Besides low filling pressure, low blood pressure also had high response rate (47.4%). In early phase of septic shock, hypotension is a sign hypovolemia but it is mainly due to low vascular tone [1, 19]. Therefore, fluid responsiveness according this trigger was not higher than other triggers.
Oliguria is another traditional sign of hypovolemia that is often used to trigger fluid administration. Bihari reported it was the bolus with lowest responsiveness among FB triggers while it was more effective than low filling pressure in ARDS patients [8, 9]. We found oliguria was the least used trigger and its responsiveness was lower than with low CVP and low MAP. It suggested that clinician was aware of the limitation of this parameter in predicting volume status. In fact, UOP in septic shock is controlled by renal mechanism more than hemodynamic parameter makes oliguria become a unreliable indicator of hypovolemia [20].
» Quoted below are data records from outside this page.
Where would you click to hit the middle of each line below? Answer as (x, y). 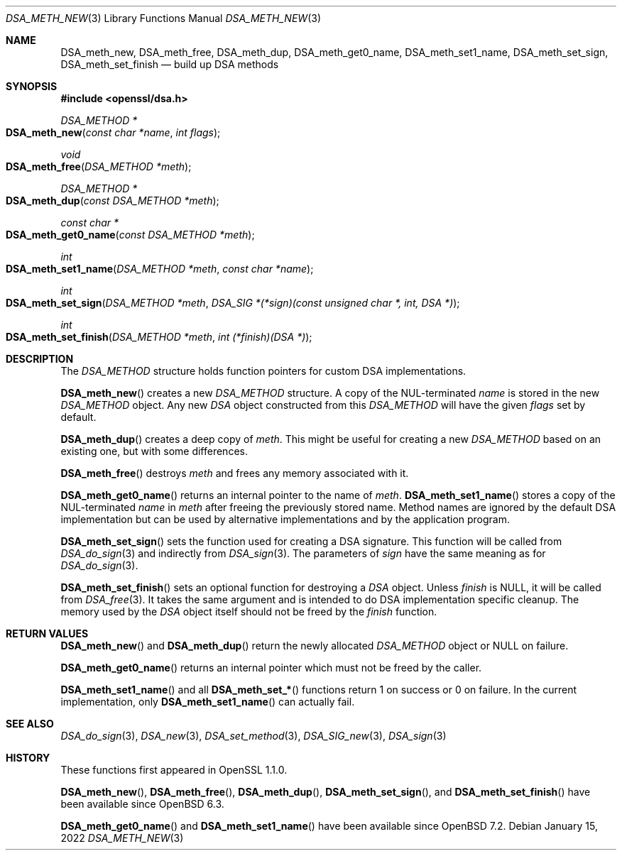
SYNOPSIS (32, 86)
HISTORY (28, 758)
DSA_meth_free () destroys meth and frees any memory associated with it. (235, 473)
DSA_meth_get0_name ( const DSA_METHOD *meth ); (130, 235)
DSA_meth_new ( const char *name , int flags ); (113, 132)
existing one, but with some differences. (154, 451)
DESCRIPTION (40, 359)
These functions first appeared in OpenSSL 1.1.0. (174, 770)

High lactate level is also considered as manifestation of hypovolemia/hypo-perfusion and target of therapeutic strategies aiming to improve oxygen delivery [11]. We used lactate level ≥ 2 mmol/L to trigger FB but found that it was the least effective one. A study of Ospina-Tascon suggested that the relationship between lactate and macro hemodynamic index, if there was, just existed in early phase of septic shock [21]. However, more evidence showed that sepsis-associated hyperlactatemia not only caused by hypo-perfusion and anaerobic metabolism but also by accelerated adrenergic-driven aerobic glycolysis [22].
Besides individual FB triggers, we also evaluated the combination of these triggers in fluid responsiveness. Although there was a trend of increasing response rate when there were more triggers used, the small sample size prevented it from reaching statistical significance. Moreover, there was no pattern of grouping these triggers that could achieve better fluid response. In post-surgical patients, Stephen reported that the combination of hemodynamic parameters and fluid balance history were better than any single parameter in predict low circulating volume measured by I125-albumin [23]. On the other hand, clinical parameters were found to poorly related to hemodynamic index in septic shock and ARDS patients [24]. Because the combination of FB triggers was not associated with higher response rate, it suggested they neither predict volume status nor fluid responsiveness.
Besides enrolling patients in late phase of septic shock, our study had some limitations. Firstly, many patients were transferred to our ICUs without fluid balance records made it impossible to calculate previous infused fluid. However, a rather high CVP before bolus suggested that they have received enough fluid in initial rescue phase. Secondly, considering patients safety, we only recruited patients with CVP ≥ 15 mmHg. Even so, the rate of response according to low CVP (≤ 8 mmHg) were not higher than other triggers made it very unlikely to be a better trigger if patients with higher CVP had been enrolled.
5. CONCLUSION
In optimization phase of septic shock, patients may still have indications for fluid administration, but fluid responsiveness is low, especially in patients already failed the initial bolus. No FB trigger was superior to the others in term of providing a higher responsiveness. Additionally, fluid responsiveness was not shown to be improved by the combination of these triggers.